About this task. From the entries, copy each line that includes "more".
*** Provided records ***
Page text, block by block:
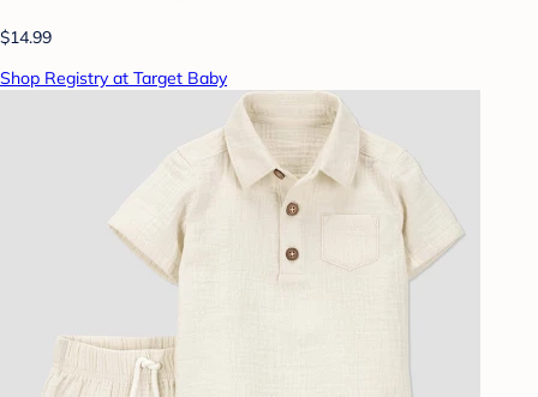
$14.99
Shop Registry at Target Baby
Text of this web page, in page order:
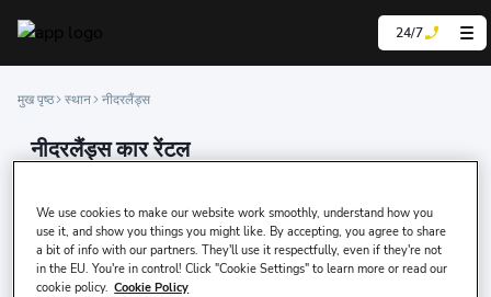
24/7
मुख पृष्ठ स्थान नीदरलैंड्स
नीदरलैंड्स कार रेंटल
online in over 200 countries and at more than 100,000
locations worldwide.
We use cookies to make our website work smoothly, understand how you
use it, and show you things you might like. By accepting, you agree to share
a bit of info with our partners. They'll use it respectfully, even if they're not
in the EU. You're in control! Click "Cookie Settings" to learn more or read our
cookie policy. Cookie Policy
***
Exercise output.
online in over 200 countries and at more than 100,000
in the EU. You're in control! Click "Cookie Settings" to learn more or read our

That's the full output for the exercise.